It seems that joint_image can't be utilized as 2D joints

Question

It seems that joint_image can't be utilized as 2D joints

Javacr opened this issue 8 months ago · comments

Hi, SMPLer-X had already provided 3D info, but I still wanna obtain 2D information for my work (I would not like to add another 2D joints detector). Here is my modification (refer to InterWild).
SMPLer_X.py

def project_to_body_space(part_name, bbox):
    hand_bbox_w = bbox[:, None, 2] - bbox[:, None, 0]
    hand_bbox_h = bbox[:, None, 3] - bbox[:, None, 1]
    joint_img[:, smpl_x.pos_joint_part[part_name], 0] *= (
        (hand_bbox_w / cfg.output_hand_hm_shape[2]))
    joint_img[:, smpl_x.pos_joint_part[part_name], 1] *= (
        (hand_bbox_h / cfg.output_hand_hm_shape[1]))
    joint_img[:, smpl_x.pos_joint_part[part_name], 0] += bbox[:, None, 0]
    joint_img[:, smpl_x.pos_joint_part[part_name], 1] += bbox[:, None, 1]
        
for part_name, bbox in (('lhand', lhand_bbox), ('rhand', rhand_bbox)):
    project_to_body_space(part_name, bbox)

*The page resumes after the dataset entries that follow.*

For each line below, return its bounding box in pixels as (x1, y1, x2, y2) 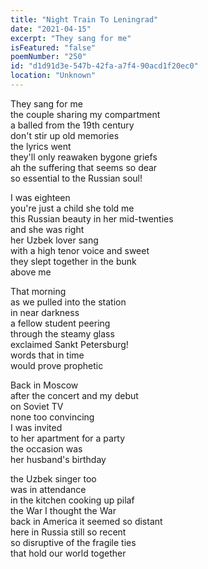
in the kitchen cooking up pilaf (10, 494, 135, 506)
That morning (10, 285, 67, 297)
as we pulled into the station (10, 296, 127, 308)
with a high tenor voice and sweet (10, 244, 150, 256)
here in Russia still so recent (10, 526, 127, 538)
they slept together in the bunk (10, 255, 137, 267)
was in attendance (10, 483, 87, 495)
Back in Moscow (10, 379, 79, 391)
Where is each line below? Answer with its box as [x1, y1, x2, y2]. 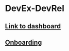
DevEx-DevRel [5, 3, 65, 14]
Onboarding [5, 38, 42, 46]
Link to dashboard [5, 22, 61, 30]
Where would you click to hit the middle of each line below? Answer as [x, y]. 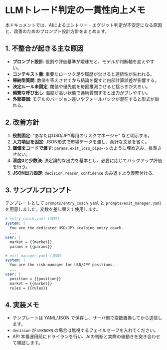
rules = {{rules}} [29, 288]
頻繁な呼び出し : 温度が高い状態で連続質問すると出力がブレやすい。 [81, 92]
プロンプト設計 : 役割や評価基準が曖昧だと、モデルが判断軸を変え [79, 61]
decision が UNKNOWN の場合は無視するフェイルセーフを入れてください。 [85, 331]
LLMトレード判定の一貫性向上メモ [75, 10]
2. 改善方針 [22, 123]
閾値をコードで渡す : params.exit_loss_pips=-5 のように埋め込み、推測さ [87, 148]
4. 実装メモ [22, 305]
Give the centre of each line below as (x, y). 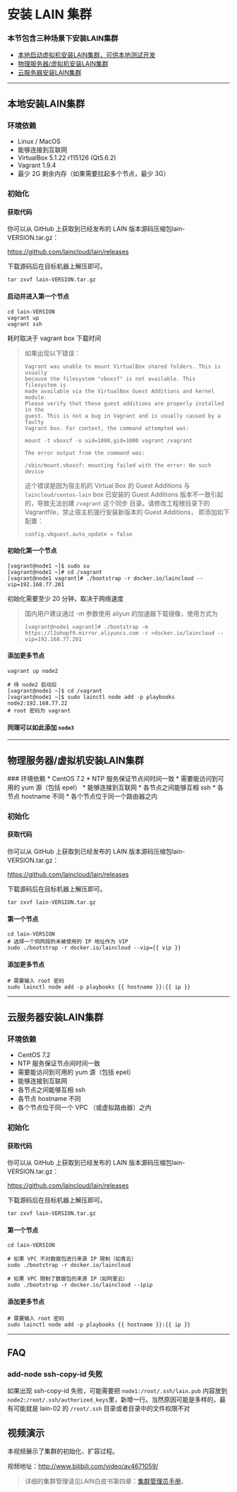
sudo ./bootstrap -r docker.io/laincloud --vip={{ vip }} (94, 948)
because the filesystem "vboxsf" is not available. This (110, 378)
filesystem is (45, 385)
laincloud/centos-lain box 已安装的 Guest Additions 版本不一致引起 (124, 494)
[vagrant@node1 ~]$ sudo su (49, 566)
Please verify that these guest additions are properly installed (124, 403)
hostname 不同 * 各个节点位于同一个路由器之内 (89, 796)
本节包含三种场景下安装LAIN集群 (63, 38)
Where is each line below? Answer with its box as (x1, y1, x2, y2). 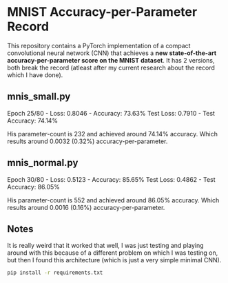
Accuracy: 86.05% (7, 182, 61, 191)
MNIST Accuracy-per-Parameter (7, 4, 198, 20)
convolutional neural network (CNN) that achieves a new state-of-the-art (7, 49, 217, 57)
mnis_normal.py (7, 157, 79, 169)
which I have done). (7, 70, 63, 79)
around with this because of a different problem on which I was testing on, (7, 249, 218, 257)
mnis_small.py (7, 91, 71, 103)
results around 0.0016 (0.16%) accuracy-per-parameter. (7, 203, 165, 211)
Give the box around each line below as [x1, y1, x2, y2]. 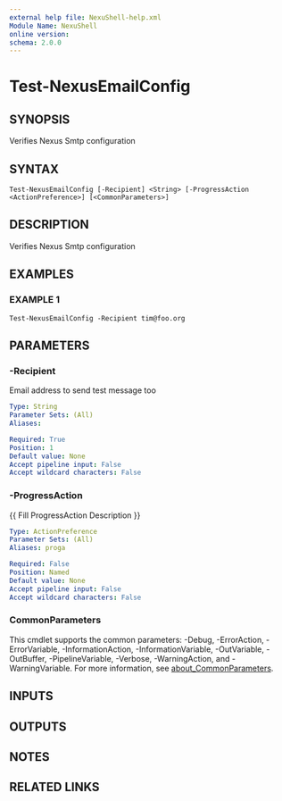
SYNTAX [9, 162, 60, 177]
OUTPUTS [9, 719, 67, 734]
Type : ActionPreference [9, 527, 98, 536]
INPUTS [9, 688, 54, 704]
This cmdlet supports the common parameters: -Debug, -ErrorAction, [9, 634, 265, 645]
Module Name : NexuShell [9, 21, 98, 30]
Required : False [9, 560, 70, 569]
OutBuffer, [9, 653, 47, 663]
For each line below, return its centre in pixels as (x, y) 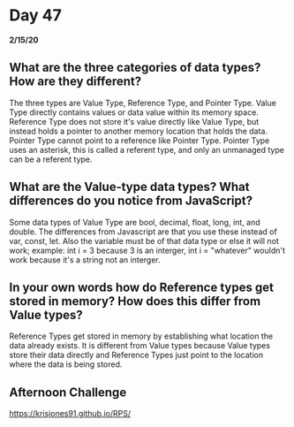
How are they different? (75, 82)
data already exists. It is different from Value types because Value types (140, 346)
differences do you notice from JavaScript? (131, 201)
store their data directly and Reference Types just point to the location (136, 355)
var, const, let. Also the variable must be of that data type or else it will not (144, 240)
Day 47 (35, 15)
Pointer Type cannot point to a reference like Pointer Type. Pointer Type (139, 140)
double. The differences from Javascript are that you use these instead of (143, 232)
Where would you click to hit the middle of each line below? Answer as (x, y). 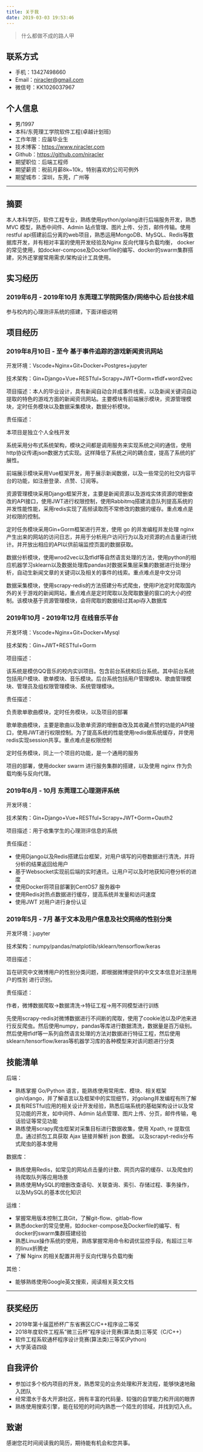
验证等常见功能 (39, 1121)
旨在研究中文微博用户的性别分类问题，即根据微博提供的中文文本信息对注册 (99, 972)
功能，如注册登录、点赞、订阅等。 (59, 481)
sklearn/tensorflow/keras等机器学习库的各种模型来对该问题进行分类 (90, 1041)
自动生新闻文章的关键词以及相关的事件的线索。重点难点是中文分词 (99, 573)
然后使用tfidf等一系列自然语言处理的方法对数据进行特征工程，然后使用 (93, 1034)
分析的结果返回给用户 (41, 864)
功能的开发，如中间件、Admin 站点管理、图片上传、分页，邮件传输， (106, 1114)

joint_img[:,smpl_x.pos_joint_part['body'],0] *= (cfg.input_body_shape[1]/ cfg.output_hm_shape[2])
joint_img[:,smpl_x.pos_joint_part['body'],1] *= (cfg.input_body_shape[0]/ cfg.output_hm_shape[1])

joint_img[:,:,0] *= (cfg.input_img_shape[1] / cfg.input_body_shape[1])
joint_img[:,:,1] *= (cfg.input_img_shape[0] / cfg.input_body_shape[0])

inference.py

joint_img = out['joint_img'].cpu().numpy()[0]
joint_img_xy1 = np.concatenate((joint_img[:,:2], np.ones_like(joint_img[:,:1])),1)
joint_img = np.round(np.dot(bb2img_trans, joint_img_xy1.transpose(1,0)).transpose(1,0)).astype(int)

lhand_bbox = out['lhand_bbox'].cpu().numpy().reshape(2,2)
hand_bbox_xyl = np.concatenate((lhand_bbox, np.ones_like(lhand_bbox[:,:1])),1)
lhand_bbox = np.round(np.dot(bb2img_trans, hand_bbox_xyl.transpose(1,0)).transpose(1,0)).astype(int)
lhand_bbox = [lhand_bbox[0,0], lhand_bbox[0,1], lhand_bbox[1,0], lhand_bbox[1,1]]  

rhand_bbox = out['rhand_bbox'].cpu().numpy().reshape(2,2)
hand_bbox_xyr = np.concatenate((rhand_bbox, np.ones_like(rhand_bbox[:,:1])),1)
rhand_bbox = np.round(np.dot(bb2img_trans, hand_bbox_xyr.transpose(1,0)).transpose(1,0)).astype(int)  
rhand_bbox = [rhand_bbox[0,0], rhand_bbox[0,1], rhand_bbox[1,0], rhand_bbox[1,1]]

When I use default params, the results seems wired, the joints are not accurate.

After modified as below:

# lhand_bbox = restore_bbox(lhand_bbox_center, lhand_bbox_size, cfg.input_hand_shape[1] / cfg.input_hand_shape[0], 2).detach()  
# rhand_bbox = restore_bbox(rhand_bbox_center, rhand_bbox_size, cfg.input_hand_shape[1] / cfg.input_hand_shape[0], 2).detach()
lhand_bbox = restore_bbox(lhand_bbox_center, lhand_bbox_size, cfg.input_hand_shape[1] / cfg.input_hand_shape[0], 1.5).detach()  
rhand_bbox = restore_bbox(rhand_bbox_center, rhand_bbox_size, cfg.input_hand_shape[1] / cfg.input_hand_shape[0], 1.5).detach()
# bbox = process_bbox(mmdet_box_xywh, original_img_width, original_img_height)
 bbox = process_bbox(mmdet_box_xywh, original_img_width, original_img_height, ratio=1.1)

Things get better, but still not accurate.

How to explain this?

Javacr · Answer 1 · Fri Nov 10 2023 11:22:10 GMT+0800 (China Standard Time)

Sorry, I misunderstood. Actually, These results are normal, I should not compare whole body with hand joints methods.